● TASK DIRECTIONS
Quote word for word the lines below, beginning with the first and ending with the one that has "they enter the". Drop the pictures.

---- PROVIDED DATA

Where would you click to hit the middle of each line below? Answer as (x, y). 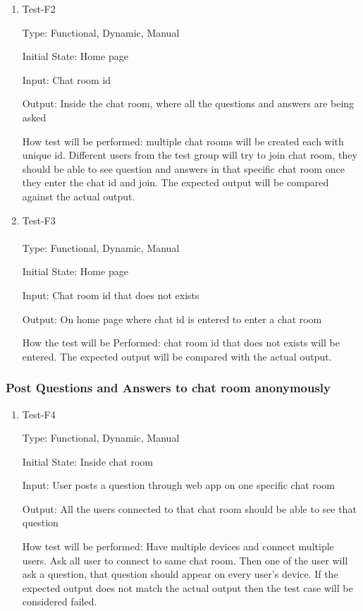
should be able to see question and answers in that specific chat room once (183, 168)
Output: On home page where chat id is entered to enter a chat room (172, 319)
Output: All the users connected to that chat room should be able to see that (189, 508)
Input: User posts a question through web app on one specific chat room (178, 485)
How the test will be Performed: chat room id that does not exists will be (181, 343)
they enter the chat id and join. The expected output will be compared (176, 182)
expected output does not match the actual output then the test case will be (187, 587)
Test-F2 (39, 8)

--------

● SOLUTION BELOW
Where would you click to hit the middle of each line below? Answer as (x, y). 
should be able to see question and answers in that specific chat room once (183, 168)
Output: On home page where chat id is entered to enter a chat room (172, 319)
Output: All the users connected to that chat room should be able to see that (189, 508)
Input: User posts a question through web app on one specific chat room (178, 485)
How the test will be Performed: chat room id that does not exists will be (181, 343)
they enter the chat id and join. The expected output will be compared (176, 182)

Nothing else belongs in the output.